Make Book Bans Boring Again
Heated rhetoric around library book challenges and cancel culture obscures an important fact: censorship is broadly unpopular, and people love free expression.
The good news in a year of very bad news about censorship is that it’s not mainstream at all. Free expression—not censorship—is mainstream.
Censorship is a national crisis, if libraries and free speech organizations are to be believed.
PEN America’s April 2024 report, Banned in the USA: Narrating the Crisis, documents a nationwide surge in school book bans in fall 2023. They count 4,349 bans in the fall semester, more than double the number recorded in the previous spring report, and a larger number of bans than occurred in the entire 2022-23 school year. PEN America’s report concludes on an uplifting, if combative, note, documenting efforts to “fight[] back in creative ways.”

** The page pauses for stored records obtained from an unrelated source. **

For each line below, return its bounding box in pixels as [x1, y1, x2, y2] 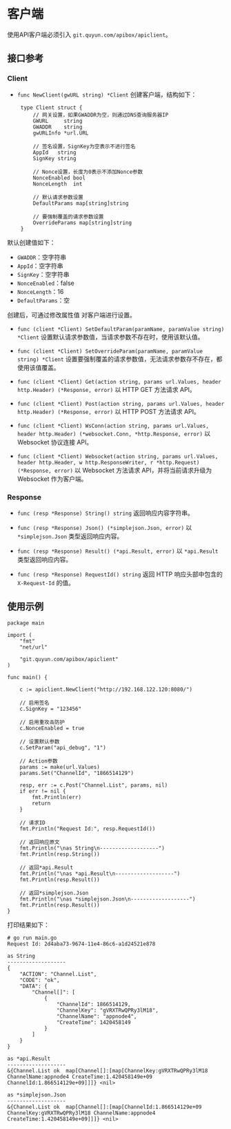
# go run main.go [7, 934, 57, 941]
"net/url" [19, 643, 48, 651]
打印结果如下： [7, 921, 50, 929]
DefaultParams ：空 [17, 296, 70, 304]
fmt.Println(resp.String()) [19, 850, 100, 858]
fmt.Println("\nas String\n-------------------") [19, 845, 165, 852]
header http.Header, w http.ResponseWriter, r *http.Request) [17, 459, 200, 466]
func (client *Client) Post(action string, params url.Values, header [17, 400, 225, 407]

The American Library Association Office of Intellectual Freedom (ALA OIF)’s March 2024 report counts 4,240 unique titles identified in 938 reported book challenges during 2023. They highlight a 92% increase in challenges to public library materials from the previous year, and invite freedom to read advocates to “join us in the fight against censorship.”
As a broader indicator of censorious cancel culture, the Foundation for Individual Rights and Expression (FIRE) issued an April 2024 warning that “deplatforming attempts are surging in 2024,” noting that at the current pace, there will be a nearly 60% increase in the number of ideologically-motivated disinvitations and event disruptions compared to last year.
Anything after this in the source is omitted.